Il piano, secondo la Cisl, rappresenta “un futuro possibile e condivisibile” d’integrazione tra sistema sanitario e servizi sociali e di integrazione efficace ed efficiente tra i diversi soggetti attori nel territorio: istituzioni, terzo settore, oo.ss. “Nel piano precedente (1999-2001) la scommessa era il distretto, quale zona ottimale per rispondere ai bisogni dei cittadini, in questo il punto politico preminente è l’integrazione, che avviene prima di tutto sui livelli culturale ed organizzativo” -osserva Marino Favali della segreteria regionale Cisl-. Dunque anche nei lavori professionali, in quanto “l’integrazione del ‘team work’ non avviene perché si costituisce una nuova figura professionale (direttore integrazione sanitario e sociale)”.

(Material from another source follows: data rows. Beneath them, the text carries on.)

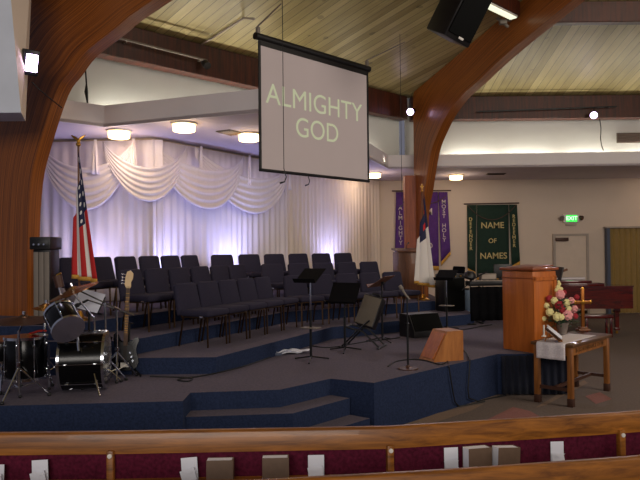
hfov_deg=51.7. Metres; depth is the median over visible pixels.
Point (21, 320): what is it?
cymbal stand
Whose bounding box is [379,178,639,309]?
wall
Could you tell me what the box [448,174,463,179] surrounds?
ceiling light
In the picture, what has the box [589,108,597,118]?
spotlight
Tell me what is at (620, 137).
air vent
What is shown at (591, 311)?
baseboard
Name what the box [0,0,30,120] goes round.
wall
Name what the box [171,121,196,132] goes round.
ceiling light
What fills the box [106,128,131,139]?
ceiling light
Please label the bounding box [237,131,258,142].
ceiling light
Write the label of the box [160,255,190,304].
chair
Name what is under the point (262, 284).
chair
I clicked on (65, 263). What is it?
chair
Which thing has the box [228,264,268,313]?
chair
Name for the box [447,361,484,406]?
cable
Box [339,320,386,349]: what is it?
stand
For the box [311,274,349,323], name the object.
chair
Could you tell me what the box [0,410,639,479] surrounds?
pew
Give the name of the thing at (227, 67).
beam
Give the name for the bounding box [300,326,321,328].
tray
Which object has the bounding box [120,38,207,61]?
pipe
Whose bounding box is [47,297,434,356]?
choir riser
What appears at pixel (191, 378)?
cable
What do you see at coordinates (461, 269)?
chair
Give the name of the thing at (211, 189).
swag
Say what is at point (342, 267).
chair
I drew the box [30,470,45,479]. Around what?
envelope
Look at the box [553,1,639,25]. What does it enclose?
beam
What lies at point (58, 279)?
cup
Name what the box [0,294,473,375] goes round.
choir riser
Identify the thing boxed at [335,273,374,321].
chair
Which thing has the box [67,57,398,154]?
wall
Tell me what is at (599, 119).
cable
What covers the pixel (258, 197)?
swag
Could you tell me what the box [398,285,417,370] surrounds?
microphone stand
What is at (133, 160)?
curtain tail
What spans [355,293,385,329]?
amplifier
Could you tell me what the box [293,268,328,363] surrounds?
music stand
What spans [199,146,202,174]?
curtain tail
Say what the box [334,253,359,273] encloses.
chair
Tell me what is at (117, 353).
boom stand
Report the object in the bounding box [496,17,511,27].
clamp
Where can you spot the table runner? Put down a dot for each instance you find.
(552, 348)
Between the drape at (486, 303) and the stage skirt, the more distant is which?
the drape at (486, 303)
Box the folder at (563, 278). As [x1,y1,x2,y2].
[557,277,584,279]
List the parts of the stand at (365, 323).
leg, leg, leg
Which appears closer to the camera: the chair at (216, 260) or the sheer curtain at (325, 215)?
the chair at (216, 260)
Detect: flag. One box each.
[71,135,96,320]
[414,184,434,299]
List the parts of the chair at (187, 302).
leg, backrest, leg, seat frame, seat, leg, leg
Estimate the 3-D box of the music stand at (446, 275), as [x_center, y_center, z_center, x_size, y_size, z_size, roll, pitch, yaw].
[2.142,1.033,11.382,0.424,1.030,0.441,-1,-1,30]
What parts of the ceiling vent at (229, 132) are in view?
frame
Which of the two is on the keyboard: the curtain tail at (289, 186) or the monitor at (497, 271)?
the monitor at (497, 271)
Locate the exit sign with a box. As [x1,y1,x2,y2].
[559,214,583,224]
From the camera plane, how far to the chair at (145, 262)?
10.36 m
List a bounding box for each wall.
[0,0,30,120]
[53,138,379,300]
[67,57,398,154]
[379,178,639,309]
[404,98,639,154]
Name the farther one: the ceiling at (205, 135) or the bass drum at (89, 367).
the ceiling at (205, 135)
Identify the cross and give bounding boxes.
[574,287,591,330]
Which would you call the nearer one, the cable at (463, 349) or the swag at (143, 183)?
the cable at (463, 349)
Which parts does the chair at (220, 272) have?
backrest
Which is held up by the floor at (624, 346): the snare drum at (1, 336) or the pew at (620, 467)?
the pew at (620, 467)
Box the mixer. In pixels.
[479,273,495,279]
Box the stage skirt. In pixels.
[501,355,566,394]
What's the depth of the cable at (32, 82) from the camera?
8.57 m
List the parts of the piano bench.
seat, leg, leg
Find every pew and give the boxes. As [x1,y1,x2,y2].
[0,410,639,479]
[251,455,639,479]
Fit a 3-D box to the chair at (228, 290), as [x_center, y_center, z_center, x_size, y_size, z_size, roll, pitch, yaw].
[-1.114,0.968,9.422,0.581,0.797,0.505,-1,-1,26]
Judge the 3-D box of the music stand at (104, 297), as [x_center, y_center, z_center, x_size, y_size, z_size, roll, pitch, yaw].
[-2.524,1.051,7.253,0.410,0.981,0.404,-1,-1,0]
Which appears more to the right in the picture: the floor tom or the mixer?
the mixer
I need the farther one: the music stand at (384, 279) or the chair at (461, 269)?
the chair at (461, 269)
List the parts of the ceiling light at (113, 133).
plate
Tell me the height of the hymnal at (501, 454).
0.135 m
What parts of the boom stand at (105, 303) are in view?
boom arm, leg
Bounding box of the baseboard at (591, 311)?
[558,310,605,313]
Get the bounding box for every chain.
[257,3,281,26]
[366,42,404,60]
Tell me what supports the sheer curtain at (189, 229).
hanging from the ceiling at (205, 135)
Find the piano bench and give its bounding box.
[579,314,613,336]
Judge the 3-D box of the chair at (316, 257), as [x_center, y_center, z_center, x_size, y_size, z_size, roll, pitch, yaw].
[0.169,0.660,13.042,0.505,0.797,0.581,0,-1,-35]
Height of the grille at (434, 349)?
0.318 m
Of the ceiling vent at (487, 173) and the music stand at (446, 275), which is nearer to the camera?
the music stand at (446, 275)
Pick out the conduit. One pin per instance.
(243, 18)
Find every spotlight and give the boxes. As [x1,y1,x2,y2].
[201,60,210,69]
[406,104,415,115]
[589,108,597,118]
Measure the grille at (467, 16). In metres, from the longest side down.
0.900 x 0.430 x 0.030 m
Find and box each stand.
[0,311,50,404]
[32,300,55,386]
[49,282,122,389]
[66,291,127,380]
[75,299,137,382]
[77,297,111,377]
[111,322,141,376]
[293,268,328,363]
[326,282,361,353]
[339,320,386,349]
[366,275,394,342]
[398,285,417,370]
[433,270,458,328]
[545,327,562,341]
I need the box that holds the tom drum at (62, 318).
[43,300,84,350]
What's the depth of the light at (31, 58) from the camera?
7.77 m
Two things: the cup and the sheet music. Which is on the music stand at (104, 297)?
the sheet music
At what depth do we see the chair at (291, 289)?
10.82 m
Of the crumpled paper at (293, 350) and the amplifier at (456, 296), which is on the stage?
the crumpled paper at (293, 350)
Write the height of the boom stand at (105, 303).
1.011 m
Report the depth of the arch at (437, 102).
14.48 m
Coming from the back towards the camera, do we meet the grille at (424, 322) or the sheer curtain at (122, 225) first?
the sheer curtain at (122, 225)
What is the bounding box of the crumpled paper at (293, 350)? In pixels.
[280,348,309,353]
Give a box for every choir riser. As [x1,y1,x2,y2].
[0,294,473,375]
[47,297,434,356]
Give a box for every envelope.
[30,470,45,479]
[180,467,196,479]
[307,465,323,475]
[444,459,458,468]
[551,452,564,460]
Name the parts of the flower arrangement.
flower, flower, flower, flower, flower, flower, flower, flower, flower, flower
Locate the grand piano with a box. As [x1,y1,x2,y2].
[551,266,633,332]
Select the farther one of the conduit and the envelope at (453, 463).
the conduit
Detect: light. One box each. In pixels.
[22,48,39,76]
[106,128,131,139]
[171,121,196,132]
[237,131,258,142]
[369,172,381,177]
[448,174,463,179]
[488,2,517,19]
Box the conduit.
[202,17,254,44]
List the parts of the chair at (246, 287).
leg, backrest, leg, seat, leg, leg
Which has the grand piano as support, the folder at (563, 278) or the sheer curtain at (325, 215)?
the folder at (563, 278)
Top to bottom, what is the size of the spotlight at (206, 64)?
0.211 m
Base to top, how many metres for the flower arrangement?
0.720 m
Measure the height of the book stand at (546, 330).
0.158 m
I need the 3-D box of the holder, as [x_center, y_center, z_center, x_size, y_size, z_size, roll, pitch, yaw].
[-2.804,0.803,7.089,0.133,0.916,0.100,-1,-1,0]
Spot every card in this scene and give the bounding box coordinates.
[0,464,3,479]
[32,459,47,479]
[181,457,197,479]
[308,455,323,475]
[444,447,457,468]
[550,441,563,460]
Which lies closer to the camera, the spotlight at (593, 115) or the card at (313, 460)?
the card at (313, 460)
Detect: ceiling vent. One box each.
[216,129,240,135]
[486,173,505,174]
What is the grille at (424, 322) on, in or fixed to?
attached to the stage monitor at (421, 324)
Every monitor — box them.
[399,312,442,337]
[419,328,463,361]
[493,264,511,279]
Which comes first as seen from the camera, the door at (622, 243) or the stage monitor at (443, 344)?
the stage monitor at (443, 344)
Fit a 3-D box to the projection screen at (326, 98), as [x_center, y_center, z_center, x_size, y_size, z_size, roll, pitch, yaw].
[-0.034,-1.892,9.705,0.098,1.950,2.388,-1,-1,44]
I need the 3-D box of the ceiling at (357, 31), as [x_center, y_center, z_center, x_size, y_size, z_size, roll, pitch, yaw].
[6.717,-5.138,10.002,17.422,2.817,15.932,0,-1,-45]
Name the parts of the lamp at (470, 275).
boom arm
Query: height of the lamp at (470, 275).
0.991 m
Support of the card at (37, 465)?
in the pew at (117, 454)
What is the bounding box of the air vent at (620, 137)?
[616,133,639,142]
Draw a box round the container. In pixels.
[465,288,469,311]
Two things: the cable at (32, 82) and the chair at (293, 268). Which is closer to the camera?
the cable at (32, 82)
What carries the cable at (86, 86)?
hanging from the wall at (109, 82)
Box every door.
[552,234,589,313]
[603,226,639,313]
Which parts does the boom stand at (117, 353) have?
boom arm, leg, leg
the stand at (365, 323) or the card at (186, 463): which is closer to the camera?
the card at (186, 463)
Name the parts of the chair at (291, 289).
backrest, leg, seat, leg
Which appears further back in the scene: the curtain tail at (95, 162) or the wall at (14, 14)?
the curtain tail at (95, 162)
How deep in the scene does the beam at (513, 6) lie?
12.25 m
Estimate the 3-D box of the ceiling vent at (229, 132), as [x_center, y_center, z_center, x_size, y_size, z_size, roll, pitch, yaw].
[-1.505,-1.801,11.100,0.300,0.030,0.420,-1,-1,30]
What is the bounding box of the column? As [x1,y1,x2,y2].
[403,175,415,247]
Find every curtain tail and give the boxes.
[91,139,99,173]
[130,138,136,165]
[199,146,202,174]
[248,155,250,184]
[288,174,291,189]
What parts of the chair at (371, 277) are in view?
backrest, seat
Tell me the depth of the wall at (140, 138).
11.74 m
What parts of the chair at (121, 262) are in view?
backrest
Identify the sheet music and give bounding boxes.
[74,289,105,312]
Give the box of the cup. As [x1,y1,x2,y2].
[52,274,63,287]
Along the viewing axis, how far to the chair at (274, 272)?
11.57 m
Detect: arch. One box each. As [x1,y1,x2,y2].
[0,0,171,315]
[413,0,584,297]
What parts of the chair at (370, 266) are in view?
backrest
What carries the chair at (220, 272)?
on the choir riser at (160, 336)
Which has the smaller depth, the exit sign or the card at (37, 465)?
the card at (37, 465)
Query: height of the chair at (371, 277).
0.797 m
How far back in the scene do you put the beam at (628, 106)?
16.52 m
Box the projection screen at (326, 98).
[253,26,370,182]
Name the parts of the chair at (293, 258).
backrest
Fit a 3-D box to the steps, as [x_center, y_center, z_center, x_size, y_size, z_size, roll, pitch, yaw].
[-0.399,1.856,6.484,1.977,0.353,0.821,0,-1,-25]
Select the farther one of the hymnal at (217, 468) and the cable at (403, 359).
the cable at (403, 359)
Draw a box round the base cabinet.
[33,249,59,324]
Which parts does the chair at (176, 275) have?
backrest
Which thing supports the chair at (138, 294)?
on the choir riser at (160, 336)
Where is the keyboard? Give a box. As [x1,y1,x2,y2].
[465,279,502,285]
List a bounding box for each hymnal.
[206,457,233,479]
[262,454,288,478]
[462,445,491,467]
[492,445,519,465]
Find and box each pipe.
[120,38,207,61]
[478,106,616,112]
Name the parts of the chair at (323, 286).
backrest, seat, leg
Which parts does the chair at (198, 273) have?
backrest
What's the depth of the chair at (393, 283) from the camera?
12.07 m
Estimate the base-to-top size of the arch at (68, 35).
7.831 m
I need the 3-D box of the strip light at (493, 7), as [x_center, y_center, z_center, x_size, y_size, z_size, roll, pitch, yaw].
[3.000,-4.224,11.852,0.160,0.060,1.940,-1,-1,45]
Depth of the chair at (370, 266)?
12.87 m
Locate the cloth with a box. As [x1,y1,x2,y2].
[29,330,46,333]
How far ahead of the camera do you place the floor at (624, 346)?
8.64 m
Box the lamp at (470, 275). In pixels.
[462,271,486,324]
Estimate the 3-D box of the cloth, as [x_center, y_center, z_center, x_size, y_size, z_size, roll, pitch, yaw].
[-2.865,0.931,6.707,0.132,0.048,0.123,-1,-1,0]
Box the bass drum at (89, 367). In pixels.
[55,330,115,396]
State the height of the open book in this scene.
0.167 m
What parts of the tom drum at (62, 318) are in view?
mount arm
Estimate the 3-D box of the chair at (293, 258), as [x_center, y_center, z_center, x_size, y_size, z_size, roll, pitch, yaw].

Favali rileva però lo scarto tra progetto e realtà fattuale. Declinandolo per punti: -ad una centralità regionale in campo sanitario corrisponde una galassia municipale, spesso frammentaria, in quello sociale; -la propensione dei Comuni ad associarsi nell’erogazione dei servizi resta volontaria; -l’introduzione di figure professionali-gestionali incentiva il rischio di sanitarizzazione del sociale. Il fondo regionale per la non autosufficienza (frn) rientra nel bilancio della sanità, ma è gestito dal distretto e dunque non può esserlo dal direttore sanitario, che riceve finanziamenti dalle province per coordinare questa integrazione; -in campo sanitario non sono chiari ruoli, compiti ed integrazioni con le altre professionalità del direttore attività socio-sanitaria; -i medici di medicina generale (mmg) sono convenzionati, ma non integrati nel piano.

Sono ancora fuori dalla rete. Non hanno responsabilità gestionali, come nell’assistenza domiciliare per esempio e non sono neppure menzionate le sperimentazioni esistenti di presidi territoriali prossimi al cittadino, in rete ed in grado di rispondere alla domanda di salute nei pre festivi e festivi, così da evitare l’uso improprio del pronto soccorso; integrazione è anche centralizzare il ruolo dei lavoratori dei settori, stabilizzando il rapporto di lavoro e concertando la nuova organizzazione del lavoro. Inoltre, per la Cisl il piano deve contenere azioni di prevenzione sociale a favore dei soggetti più deboli (immigrati, giovani, donne, anziani); una coordinata politica per la famiglia e un piano regionale sulla domiciliarità.

“Così che il piano avvii nella nostra regione uno ‘stato sociale di comunità’, in cui la politica dei servizi abbia al centro il ‘ben essere’ (ed in futuro anche il ‘bel essere’) della persona” –auspica Piero Ragazzini, responsabile della Cisl emiliano-romagnola-. Sostenendo che occorre, come sindacato, “essere preparati a gestire un approccio non economicistico a questi problemi, attraverso la pratica concertativa sull’intero territorio regionale”.
Circa la necessità che la Cisl si attrezzi ad agire dentro un welfare di comunità, cominciando con il far diventare le politiche sociali un azione fondamentale del suo operare quotidiano, insiste il segretario confederale Sergio Betti in chiusura dei lavori. Aperto in Emilia-Romagna (e non solo) un tavolo tecnico politico con la Regione su sociale, sanitario, socio-assistenziale, per Betti “si tratta ora di inserire gli interventi territoriali in una cornice nazionale. I contenuti della legge sull’assistenza (328/’00) –ricorda il sindacalista- sono ora in mano agli enti locali. Vanno ripresi, aumentando le risorse per il fondo sociale nazionale (fsn) ed il finanziamento del fondo nazionale non autosufficienza (fnn), che nel 2008 –incalza il segretario confederale Cisl- deve puntare almeno ad un punto del pil”. Accanto, i livelli essenziali di assistenza (liveas) “devono diventare diritti esigibili per tutti” -ribadisce con forza Betti-. Esortando a “recuperare il welfare nella contrattazione decentrata, perché i bisogni a cui rispondere sono diversificati tra le persone.”, il segretario nazionale conclude: “Il welfare di cittadinanza è un caleidoscopio di domande e risposte a molteplici bisogni, ma dentro un modello organizzato vigente sull’intero territorio nazionale”.